Collected data entries:
Segment Open

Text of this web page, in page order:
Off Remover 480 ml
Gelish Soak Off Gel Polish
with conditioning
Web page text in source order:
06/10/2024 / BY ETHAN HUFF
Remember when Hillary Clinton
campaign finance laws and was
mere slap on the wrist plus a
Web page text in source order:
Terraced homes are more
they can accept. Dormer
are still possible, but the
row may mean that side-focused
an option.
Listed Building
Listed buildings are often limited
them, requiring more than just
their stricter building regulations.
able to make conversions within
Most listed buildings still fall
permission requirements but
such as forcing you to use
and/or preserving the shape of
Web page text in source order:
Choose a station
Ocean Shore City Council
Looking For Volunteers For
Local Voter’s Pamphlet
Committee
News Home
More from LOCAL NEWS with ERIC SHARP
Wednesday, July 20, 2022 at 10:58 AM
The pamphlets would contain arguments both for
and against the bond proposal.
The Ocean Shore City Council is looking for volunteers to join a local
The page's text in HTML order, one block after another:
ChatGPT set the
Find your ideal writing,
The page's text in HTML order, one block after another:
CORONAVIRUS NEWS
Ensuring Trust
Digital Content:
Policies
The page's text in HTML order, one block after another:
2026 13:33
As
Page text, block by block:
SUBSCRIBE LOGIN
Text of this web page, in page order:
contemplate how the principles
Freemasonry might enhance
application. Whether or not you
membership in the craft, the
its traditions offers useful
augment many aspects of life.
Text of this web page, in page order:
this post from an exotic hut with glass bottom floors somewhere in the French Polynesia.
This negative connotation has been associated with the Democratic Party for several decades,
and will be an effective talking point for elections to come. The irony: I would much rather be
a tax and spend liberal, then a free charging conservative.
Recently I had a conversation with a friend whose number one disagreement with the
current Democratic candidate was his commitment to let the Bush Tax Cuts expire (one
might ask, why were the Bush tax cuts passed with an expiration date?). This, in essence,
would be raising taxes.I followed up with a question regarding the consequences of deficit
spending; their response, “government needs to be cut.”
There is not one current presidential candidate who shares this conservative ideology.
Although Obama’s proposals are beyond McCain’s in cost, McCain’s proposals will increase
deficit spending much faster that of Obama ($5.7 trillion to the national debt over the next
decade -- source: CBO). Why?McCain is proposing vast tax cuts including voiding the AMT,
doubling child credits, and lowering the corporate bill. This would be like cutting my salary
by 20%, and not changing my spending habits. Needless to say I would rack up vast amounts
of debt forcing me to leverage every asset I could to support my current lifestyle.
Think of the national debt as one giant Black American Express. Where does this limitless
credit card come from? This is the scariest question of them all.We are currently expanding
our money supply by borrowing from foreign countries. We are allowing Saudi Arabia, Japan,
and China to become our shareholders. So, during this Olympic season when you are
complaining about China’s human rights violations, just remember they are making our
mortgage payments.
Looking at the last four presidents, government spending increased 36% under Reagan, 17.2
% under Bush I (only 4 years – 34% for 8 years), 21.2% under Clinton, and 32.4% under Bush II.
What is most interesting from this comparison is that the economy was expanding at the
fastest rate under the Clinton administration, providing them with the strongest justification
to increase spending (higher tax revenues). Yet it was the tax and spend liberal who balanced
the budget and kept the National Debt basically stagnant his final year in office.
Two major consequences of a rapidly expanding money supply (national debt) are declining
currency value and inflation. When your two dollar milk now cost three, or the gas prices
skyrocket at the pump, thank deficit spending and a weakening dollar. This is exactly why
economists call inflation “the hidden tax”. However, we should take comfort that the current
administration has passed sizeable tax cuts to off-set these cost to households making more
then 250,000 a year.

Segment Closed

Give only the number of lines in the data that hold the string "conservative".

2